§ **Exercise instructions**
Could you count the lines below that include the word "outlet" and give only the number?

§ **Data items**

◆ ◆ ◆ ◆ ◆

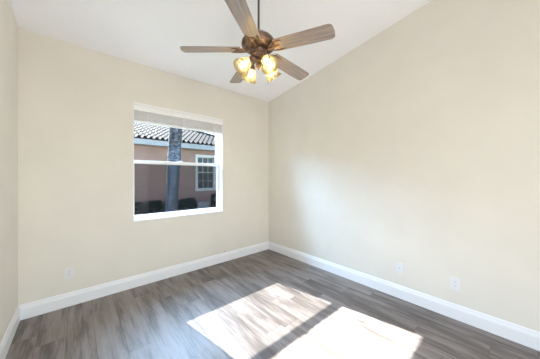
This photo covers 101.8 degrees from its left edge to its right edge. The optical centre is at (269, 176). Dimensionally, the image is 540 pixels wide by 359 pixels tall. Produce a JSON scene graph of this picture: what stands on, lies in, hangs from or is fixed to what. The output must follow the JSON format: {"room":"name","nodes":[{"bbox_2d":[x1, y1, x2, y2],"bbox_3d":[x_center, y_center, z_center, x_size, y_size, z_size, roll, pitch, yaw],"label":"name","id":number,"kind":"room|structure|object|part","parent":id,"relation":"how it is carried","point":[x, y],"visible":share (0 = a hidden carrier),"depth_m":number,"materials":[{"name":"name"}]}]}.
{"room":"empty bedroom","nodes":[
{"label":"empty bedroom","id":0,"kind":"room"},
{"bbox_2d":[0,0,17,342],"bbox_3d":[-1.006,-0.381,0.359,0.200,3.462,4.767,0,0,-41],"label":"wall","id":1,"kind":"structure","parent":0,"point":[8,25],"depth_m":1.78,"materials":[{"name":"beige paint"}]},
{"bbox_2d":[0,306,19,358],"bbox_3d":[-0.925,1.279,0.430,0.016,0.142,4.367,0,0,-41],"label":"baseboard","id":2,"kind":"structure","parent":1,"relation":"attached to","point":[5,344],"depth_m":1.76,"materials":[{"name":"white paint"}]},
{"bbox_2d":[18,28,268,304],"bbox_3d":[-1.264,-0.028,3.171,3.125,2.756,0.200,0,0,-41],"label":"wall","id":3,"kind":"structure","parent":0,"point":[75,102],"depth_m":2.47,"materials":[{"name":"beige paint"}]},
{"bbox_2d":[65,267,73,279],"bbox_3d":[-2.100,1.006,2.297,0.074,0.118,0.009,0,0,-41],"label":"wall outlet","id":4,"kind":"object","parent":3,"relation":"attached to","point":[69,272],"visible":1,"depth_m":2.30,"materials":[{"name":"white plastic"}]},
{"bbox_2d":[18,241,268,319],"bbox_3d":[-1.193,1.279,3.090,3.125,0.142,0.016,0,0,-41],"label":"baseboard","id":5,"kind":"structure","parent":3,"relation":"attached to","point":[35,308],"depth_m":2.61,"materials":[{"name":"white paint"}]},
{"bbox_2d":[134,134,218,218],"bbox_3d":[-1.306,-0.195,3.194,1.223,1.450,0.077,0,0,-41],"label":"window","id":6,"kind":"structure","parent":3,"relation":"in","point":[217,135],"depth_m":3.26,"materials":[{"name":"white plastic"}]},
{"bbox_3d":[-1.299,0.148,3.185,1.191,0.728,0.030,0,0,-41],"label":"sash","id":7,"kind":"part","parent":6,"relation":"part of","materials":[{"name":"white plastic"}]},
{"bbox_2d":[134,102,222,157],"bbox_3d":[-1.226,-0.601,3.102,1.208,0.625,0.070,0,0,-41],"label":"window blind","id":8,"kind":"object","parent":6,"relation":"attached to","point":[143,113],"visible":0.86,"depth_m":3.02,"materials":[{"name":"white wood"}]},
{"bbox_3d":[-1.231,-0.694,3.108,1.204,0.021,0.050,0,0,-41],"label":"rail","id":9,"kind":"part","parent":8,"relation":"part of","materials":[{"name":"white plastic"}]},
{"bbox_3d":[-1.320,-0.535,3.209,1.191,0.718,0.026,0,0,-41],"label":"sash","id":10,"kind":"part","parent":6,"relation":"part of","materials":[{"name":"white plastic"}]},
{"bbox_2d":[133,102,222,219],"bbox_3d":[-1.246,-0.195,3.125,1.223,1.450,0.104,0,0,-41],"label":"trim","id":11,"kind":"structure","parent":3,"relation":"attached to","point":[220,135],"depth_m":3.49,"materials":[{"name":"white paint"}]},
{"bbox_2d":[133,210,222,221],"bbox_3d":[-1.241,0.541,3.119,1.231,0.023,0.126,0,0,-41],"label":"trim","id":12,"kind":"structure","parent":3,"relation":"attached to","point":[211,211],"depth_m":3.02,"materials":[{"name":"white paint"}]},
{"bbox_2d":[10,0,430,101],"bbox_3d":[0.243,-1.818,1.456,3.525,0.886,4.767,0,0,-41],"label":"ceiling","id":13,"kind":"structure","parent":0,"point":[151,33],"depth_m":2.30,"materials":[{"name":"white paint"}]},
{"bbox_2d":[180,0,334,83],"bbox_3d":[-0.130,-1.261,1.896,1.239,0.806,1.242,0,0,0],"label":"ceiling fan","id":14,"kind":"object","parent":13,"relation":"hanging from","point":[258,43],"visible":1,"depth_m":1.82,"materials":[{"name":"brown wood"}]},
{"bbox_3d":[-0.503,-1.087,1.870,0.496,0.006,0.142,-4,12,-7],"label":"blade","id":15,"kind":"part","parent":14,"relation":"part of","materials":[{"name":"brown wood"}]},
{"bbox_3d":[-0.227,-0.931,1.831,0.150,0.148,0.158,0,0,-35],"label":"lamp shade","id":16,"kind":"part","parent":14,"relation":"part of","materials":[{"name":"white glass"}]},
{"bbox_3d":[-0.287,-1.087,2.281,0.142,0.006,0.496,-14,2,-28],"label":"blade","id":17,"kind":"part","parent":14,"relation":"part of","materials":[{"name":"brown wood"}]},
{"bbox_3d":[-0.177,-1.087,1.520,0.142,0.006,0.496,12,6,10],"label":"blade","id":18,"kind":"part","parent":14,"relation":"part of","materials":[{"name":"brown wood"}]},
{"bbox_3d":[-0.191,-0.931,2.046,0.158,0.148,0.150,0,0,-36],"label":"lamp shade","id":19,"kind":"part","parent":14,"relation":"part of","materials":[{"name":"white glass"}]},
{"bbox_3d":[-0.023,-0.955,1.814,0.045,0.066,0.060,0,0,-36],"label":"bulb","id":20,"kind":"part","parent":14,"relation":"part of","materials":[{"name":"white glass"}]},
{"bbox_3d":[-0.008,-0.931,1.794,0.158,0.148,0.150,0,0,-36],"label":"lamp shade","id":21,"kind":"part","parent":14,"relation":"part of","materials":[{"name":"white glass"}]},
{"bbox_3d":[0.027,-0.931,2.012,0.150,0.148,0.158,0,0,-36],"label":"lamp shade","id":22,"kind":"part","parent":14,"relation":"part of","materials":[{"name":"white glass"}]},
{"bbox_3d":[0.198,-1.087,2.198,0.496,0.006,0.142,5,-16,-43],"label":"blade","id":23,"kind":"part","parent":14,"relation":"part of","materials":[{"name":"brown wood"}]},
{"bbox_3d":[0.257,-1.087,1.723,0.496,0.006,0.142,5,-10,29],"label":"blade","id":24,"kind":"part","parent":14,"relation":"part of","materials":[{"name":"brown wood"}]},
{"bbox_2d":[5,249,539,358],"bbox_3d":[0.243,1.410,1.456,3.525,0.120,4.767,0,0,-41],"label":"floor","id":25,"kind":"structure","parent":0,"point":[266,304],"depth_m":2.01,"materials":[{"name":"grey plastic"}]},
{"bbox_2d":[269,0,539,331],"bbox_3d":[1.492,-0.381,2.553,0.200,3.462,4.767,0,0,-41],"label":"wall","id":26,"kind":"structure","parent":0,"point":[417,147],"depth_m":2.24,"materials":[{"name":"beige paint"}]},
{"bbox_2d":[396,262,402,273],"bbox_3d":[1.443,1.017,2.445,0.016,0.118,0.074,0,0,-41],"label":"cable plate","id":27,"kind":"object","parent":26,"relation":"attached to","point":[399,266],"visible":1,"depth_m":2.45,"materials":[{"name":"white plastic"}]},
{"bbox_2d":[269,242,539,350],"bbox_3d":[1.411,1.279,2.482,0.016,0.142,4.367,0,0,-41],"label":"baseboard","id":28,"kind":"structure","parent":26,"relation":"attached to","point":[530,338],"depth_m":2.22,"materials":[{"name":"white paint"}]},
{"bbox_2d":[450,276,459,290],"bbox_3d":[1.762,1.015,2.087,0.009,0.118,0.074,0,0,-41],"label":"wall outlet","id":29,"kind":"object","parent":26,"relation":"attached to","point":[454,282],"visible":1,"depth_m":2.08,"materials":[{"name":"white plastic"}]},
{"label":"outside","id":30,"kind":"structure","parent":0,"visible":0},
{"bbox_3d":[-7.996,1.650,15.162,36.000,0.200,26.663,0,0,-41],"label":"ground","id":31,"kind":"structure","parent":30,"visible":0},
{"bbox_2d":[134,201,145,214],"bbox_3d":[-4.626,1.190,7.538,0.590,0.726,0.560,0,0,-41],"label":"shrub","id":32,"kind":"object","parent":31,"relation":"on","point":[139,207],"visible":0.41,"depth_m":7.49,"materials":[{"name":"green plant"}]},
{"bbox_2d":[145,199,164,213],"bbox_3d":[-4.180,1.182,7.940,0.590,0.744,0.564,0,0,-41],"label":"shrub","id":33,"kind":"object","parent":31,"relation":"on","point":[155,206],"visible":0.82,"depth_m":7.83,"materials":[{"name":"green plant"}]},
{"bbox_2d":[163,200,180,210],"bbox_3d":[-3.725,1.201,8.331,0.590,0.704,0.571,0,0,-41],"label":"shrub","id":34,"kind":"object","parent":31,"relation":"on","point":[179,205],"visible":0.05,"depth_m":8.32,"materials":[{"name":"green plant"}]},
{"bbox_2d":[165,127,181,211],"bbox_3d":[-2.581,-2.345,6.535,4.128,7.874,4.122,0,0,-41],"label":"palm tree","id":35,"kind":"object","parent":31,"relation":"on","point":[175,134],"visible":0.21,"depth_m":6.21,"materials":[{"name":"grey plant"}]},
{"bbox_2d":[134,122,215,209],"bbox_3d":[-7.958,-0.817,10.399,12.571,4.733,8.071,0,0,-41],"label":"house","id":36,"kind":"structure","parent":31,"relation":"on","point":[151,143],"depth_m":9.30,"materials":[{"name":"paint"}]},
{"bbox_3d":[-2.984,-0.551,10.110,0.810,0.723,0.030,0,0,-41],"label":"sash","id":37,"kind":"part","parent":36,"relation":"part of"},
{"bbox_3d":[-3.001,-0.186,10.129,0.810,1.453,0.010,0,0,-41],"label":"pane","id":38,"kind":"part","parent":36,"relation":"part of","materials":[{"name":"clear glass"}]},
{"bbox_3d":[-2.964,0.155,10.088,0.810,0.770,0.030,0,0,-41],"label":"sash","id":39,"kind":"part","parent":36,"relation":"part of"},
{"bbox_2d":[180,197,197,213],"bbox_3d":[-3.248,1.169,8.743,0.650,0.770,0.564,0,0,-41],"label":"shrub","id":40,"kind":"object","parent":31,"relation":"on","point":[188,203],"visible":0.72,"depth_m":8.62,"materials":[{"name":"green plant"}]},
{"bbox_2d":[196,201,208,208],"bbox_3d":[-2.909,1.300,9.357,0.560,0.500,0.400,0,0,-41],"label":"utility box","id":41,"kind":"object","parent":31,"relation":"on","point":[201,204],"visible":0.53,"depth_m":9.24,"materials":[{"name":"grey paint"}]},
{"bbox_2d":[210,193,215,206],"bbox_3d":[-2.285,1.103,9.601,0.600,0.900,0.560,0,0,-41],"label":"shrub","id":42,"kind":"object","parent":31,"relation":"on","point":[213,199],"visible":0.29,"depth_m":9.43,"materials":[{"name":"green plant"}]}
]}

◆ ◆ ◆ ◆ ◆

§ **Exercise answer**
2